Jesse Claire Harper (December 10, 1883 – July 1, 1961) was an American football and baseball player, coach, and college athletics administrator. He was born in East Paw Paw, Illinois. He served as the head football coach at Alma College (1906–1907), Wabash College (1909–1912), and the University of Notre Dame (1913–1917), compiling a career college football record of 57–17–7. Harper was inducted into the College Football Hall of Fame as a coach in 1971.

Coaching career[edit]

Alma[edit]

Harper was the head college football coach for the Alma Scots located in Alma, Michigan. He held that position for the 1906 and 1907 seasons. His coaching record at Alma was 8 wins, 3 losses and 4 ties.[1] As of the conclusion of the 2010 season, this ranks him #11 at Alma in total wins and #9 at the school in winning percentage (.667).[2]

Wabash[edit]

Harper was the 18th head college football coach for the Wabash College Little Giants located in Crawfordsville, Indiana, and he held that position for four seasons, from 1909 until 1912. His career coaching record at Wabash was 15 wins, 9 losses, and 2 ties. This ranks him tenth at Wabash in total wins and ninth at Wabash in winning percentage (.615). [3]

Notre Dame[edit]

Harper is most known for his coaching at the University of Notre Dame.[4] His 1913 football squad posted a 35–13 win over Army, one that is regarded by most football historians as the game that put Notre Dame on the football map.

Later life[edit]

Harper stepped down as head football coach after the 1917 season and returned to ranching in his home state of Kansas. His ranch was not far from where Knute Rockne was killed in a 1931 plane crash.[5] Harper accompanied Rockne's body on the train from Kansas back to South Bend, Indiana, for the funeral and burial. The University of Notre Dame immediately hired Harper to fill Rockne's role as athletic director,[6] a position in which remained until 1934, when Elmer Layden became head football coach and athletic director.

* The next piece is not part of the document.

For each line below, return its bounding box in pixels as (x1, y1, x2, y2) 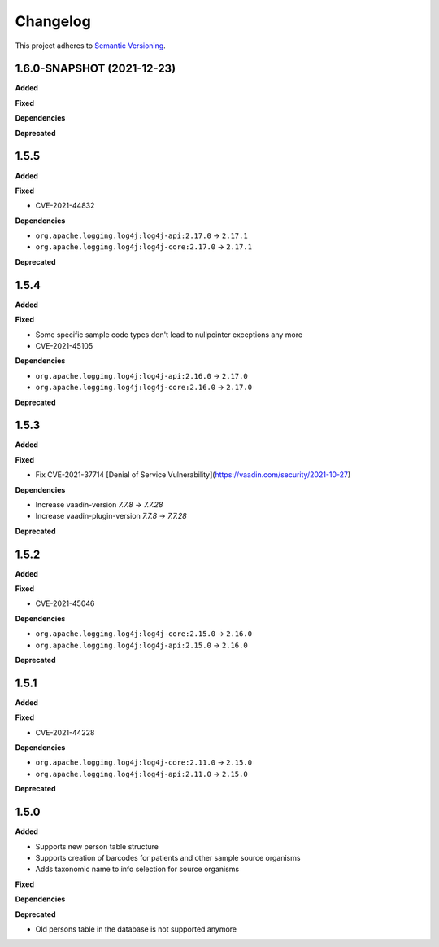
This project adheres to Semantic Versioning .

Harper was married and had two sons and one daughter.

Head coaching record[edit]

Football[edit]

Year Team Overall Conference Standing Bowl/playoffs
Alma Scots (Michigan Intercollegiate Athletic Association) (1906–1907)
1906 Alma 3–2–3
1907 Alma 5–1–1
Alma: 8–3–4
Wabash Little Giants (Independent) (1909–1912)
1909 Wabash 3–4–1
1910 Wabash 4–0
1911 Wabash 3–3–1
1912 Wabash 5–2
Wabash: 15–9–2
Notre Dame Fighting Irish (Independent) (1913–1917)
1913 Notre Dame 7–0
1914 Notre Dame 6–2
1915 Notre Dame 7–1
1916 Notre Dame 8–1
1917 Notre Dame 6–1–1
Notre Dame: 34–5–1
Total: 57–17–7

References[edit]

External links[edit]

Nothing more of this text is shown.